**WORK ITEM**
Your answer should be the lines below from the one with "realm of possibilities." to the one with "accommodating.", both included, given again exactly and with nothing added.
##### EXERCISE INPUTS
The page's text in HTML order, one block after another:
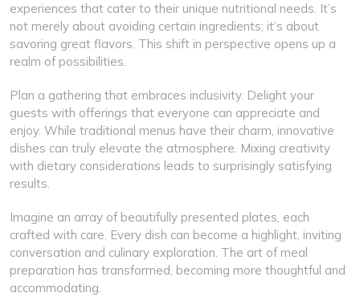
experiences that cater to their unique nutritional needs. It’s
not merely about avoiding certain ingredients; it’s about
savoring great flavors. This shift in perspective opens up a
realm of possibilities.
Plan a gathering that embraces inclusivity. Delight your
guests with offerings that everyone can appreciate and
enjoy. While traditional menus have their charm, innovative
dishes can truly elevate the atmosphere. Mixing creativity
with dietary considerations leads to surprisingly satisfying
results.
Imagine an array of beautifully presented plates, each
crafted with care. Every dish can become a highlight, inviting
conversation and culinary exploration. The art of meal
preparation has transformed, becoming more thoughtful and
accommodating.
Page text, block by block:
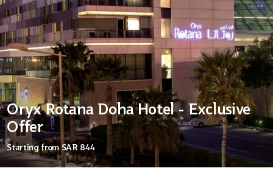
##########
**YOUR RESPONSE**
realm of possibilities.
Plan a gathering that embraces inclusivity. Delight your
guests with offerings that everyone can appreciate and
enjoy. While traditional menus have their charm, innovative
dishes can truly elevate the atmosphere. Mixing creativity
with dietary considerations leads to surprisingly satisfying
results.
Imagine an array of beautifully presented plates, each
crafted with care. Every dish can become a highlight, inviting
conversation and culinary exploration. The art of meal
preparation has transformed, becoming more thoughtful and
accommodating.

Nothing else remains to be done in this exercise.